Molecular Vision 2009; 15:1162-1168
Received 25 February 2009 | Accepted 6 June 2009 | Published 10 June 2009
Motoko Kawashima, Tetsuya Kawakita, Satoru Yoshida, Shigeto Shimmura, Kazuo Tsubota
Department of Ophthalmology, Keio University School of Medicine, Tokyo, Japan
Correspondence to: Tetsuya Kawakita, Department of Ophthalmology, Keio University School of Medicine 35, Shimanomachi, Shinjuku, Tokyo, Japan, 160-8582; Phone: +81-3353-1211; FAX: +81-3359-8302; email: firstname.lastname@example.org
Purpose: Nucleostemin, a nuclear protein involved in the regulation of cell cycle and proliferation, is a candidate marker for various stem cells.
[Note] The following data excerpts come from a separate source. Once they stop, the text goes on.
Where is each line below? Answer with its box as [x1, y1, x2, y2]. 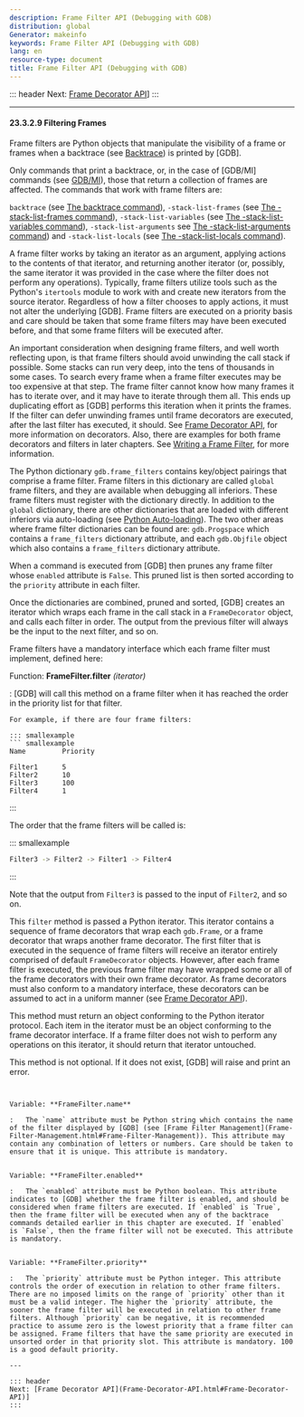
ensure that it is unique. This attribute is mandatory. [9, 1146, 229, 1156]
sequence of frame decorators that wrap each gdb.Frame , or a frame [9, 925, 264, 937]
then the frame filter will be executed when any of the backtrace [9, 1210, 270, 1220]
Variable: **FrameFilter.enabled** [9, 1171, 144, 1180]
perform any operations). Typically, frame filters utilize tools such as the [9, 277, 278, 288]
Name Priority [9, 747, 95, 756]
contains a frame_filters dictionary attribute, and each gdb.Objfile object [9, 533, 288, 544]
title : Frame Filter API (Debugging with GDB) [9, 64, 188, 73]
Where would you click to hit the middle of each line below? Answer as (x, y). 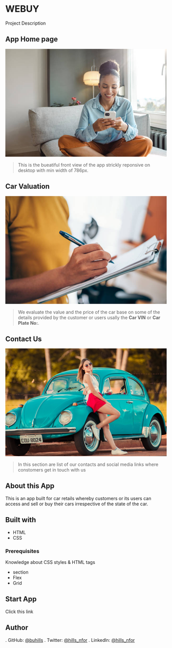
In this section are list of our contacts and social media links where (88, 464)
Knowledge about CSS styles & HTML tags (50, 562)
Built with (21, 520)
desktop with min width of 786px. (53, 170)
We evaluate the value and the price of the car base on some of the (89, 312)
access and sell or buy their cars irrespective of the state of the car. (77, 504)
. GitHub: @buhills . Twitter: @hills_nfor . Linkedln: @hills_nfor (70, 640)
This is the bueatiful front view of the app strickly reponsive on (84, 165)
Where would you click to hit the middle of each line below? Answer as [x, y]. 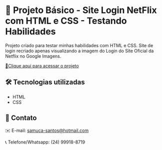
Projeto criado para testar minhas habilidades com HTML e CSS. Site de [79, 45]
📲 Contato [21, 118]
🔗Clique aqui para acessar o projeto [42, 66]
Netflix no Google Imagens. [33, 56]
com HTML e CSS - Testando [66, 21]
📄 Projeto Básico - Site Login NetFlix [81, 10]
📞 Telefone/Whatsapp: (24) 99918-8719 [45, 142]
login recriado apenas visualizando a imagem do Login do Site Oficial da [79, 51]
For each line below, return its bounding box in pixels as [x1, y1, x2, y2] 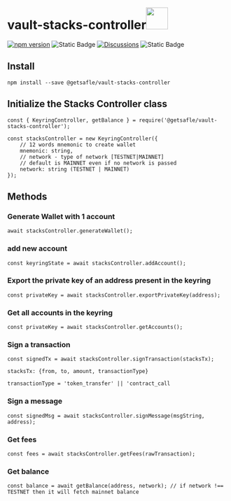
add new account [7, 244, 68, 253]
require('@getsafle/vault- [139, 116, 218, 124]
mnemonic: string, [20, 147, 73, 154]
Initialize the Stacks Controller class [7, 98, 168, 110]
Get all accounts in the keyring [7, 308, 113, 318]
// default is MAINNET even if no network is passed [20, 160, 177, 167]
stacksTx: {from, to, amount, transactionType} [7, 368, 149, 375]
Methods [7, 190, 48, 202]

We examined the expression of nucleostemin as a marker of differentiation and senescence in corneal epithelial progenitor cells.
Methods: Nucleostemin expression in normal mouse corneal epithelium was examined by RT-PCR, as well as in cultured mouse corneal epithelial cells by immunohistochemistry. Co-expression with the progenitor markers p63 and Bmi-1, cytokeratin 14 and 19, the proliferating marker Ki67, differentiation markers cytokeratin 12 and involucrin, and with the senescent marker SA-β-gal were examined by immunohistochemistry. Correlation of cellular size and nucleostemin expression was also examined.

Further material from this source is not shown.